## Assignment
Nothing but the lines below from the one containing "Home Company Reports Healthcare" through the one containing "backsweep, 5º upsweep, 31.8mm" should appear in the answer, exact and without pictures.
※
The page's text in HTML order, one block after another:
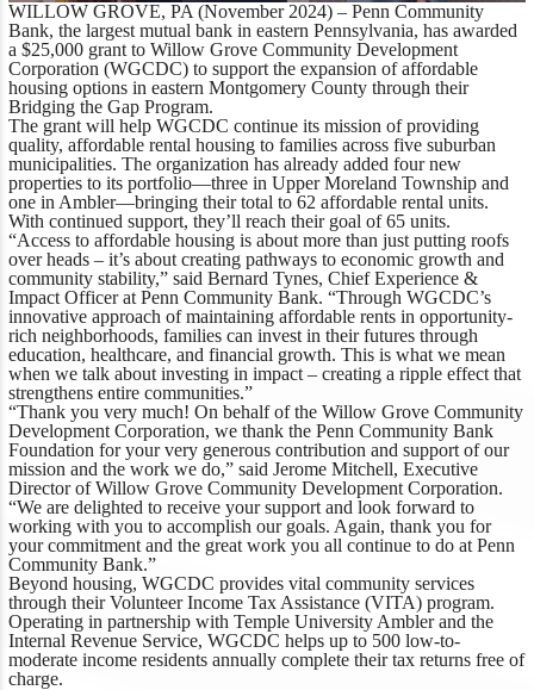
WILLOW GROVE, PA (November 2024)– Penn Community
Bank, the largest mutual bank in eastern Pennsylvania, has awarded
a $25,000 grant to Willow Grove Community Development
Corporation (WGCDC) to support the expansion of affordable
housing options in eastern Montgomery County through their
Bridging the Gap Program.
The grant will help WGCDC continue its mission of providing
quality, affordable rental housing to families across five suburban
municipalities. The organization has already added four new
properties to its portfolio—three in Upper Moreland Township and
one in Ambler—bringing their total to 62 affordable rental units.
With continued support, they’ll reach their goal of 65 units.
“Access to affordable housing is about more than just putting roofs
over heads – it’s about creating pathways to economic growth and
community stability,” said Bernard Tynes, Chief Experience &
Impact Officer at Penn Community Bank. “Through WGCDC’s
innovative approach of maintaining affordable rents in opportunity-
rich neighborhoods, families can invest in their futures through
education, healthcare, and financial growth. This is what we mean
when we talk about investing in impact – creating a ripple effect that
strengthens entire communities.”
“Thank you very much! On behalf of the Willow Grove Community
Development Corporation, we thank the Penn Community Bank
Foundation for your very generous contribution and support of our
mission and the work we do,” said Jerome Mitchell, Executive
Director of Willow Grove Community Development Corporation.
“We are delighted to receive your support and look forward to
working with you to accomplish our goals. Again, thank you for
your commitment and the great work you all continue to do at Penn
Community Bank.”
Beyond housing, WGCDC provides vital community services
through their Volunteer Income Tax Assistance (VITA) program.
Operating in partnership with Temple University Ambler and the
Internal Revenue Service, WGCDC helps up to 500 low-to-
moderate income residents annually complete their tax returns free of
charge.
※
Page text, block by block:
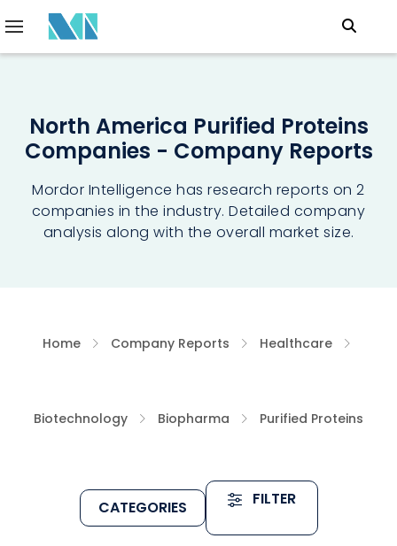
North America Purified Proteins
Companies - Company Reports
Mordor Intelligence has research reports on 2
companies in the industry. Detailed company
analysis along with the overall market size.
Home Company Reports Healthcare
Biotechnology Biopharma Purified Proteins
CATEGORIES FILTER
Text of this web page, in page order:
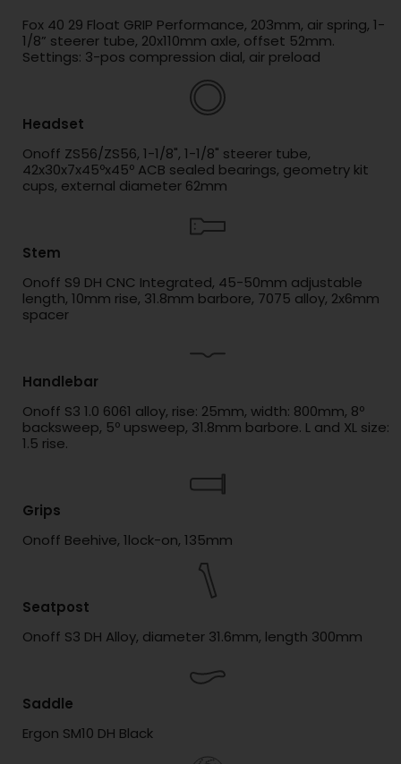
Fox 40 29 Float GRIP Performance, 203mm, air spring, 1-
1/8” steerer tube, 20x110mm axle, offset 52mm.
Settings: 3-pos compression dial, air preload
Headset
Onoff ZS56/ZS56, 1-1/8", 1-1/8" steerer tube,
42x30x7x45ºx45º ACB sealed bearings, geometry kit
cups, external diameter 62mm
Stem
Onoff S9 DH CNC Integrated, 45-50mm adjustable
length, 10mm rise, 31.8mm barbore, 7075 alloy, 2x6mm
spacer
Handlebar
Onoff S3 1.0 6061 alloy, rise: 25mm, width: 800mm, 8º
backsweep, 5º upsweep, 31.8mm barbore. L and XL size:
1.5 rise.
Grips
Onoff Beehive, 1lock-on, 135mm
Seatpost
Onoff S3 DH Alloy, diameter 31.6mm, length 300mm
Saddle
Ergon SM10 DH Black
※
## Answer to the exercise
Home Company Reports Healthcare
Biotechnology Biopharma Purified Proteins
CATEGORIES FILTER
Text of this web page, in page order:
Fox 40 29 Float GRIP Performance, 203mm, air spring, 1-
1/8” steerer tube, 20x110mm axle, offset 52mm.
Settings: 3-pos compression dial, air preload
Headset
Onoff ZS56/ZS56, 1-1/8", 1-1/8" steerer tube,
42x30x7x45ºx45º ACB sealed bearings, geometry kit
cups, external diameter 62mm
Stem
Onoff S9 DH CNC Integrated, 45-50mm adjustable
length, 10mm rise, 31.8mm barbore, 7075 alloy, 2x6mm
spacer
Handlebar
Onoff S3 1.0 6061 alloy, rise: 25mm, width: 800mm, 8º
backsweep, 5º upsweep, 31.8mm barbore. L and XL size:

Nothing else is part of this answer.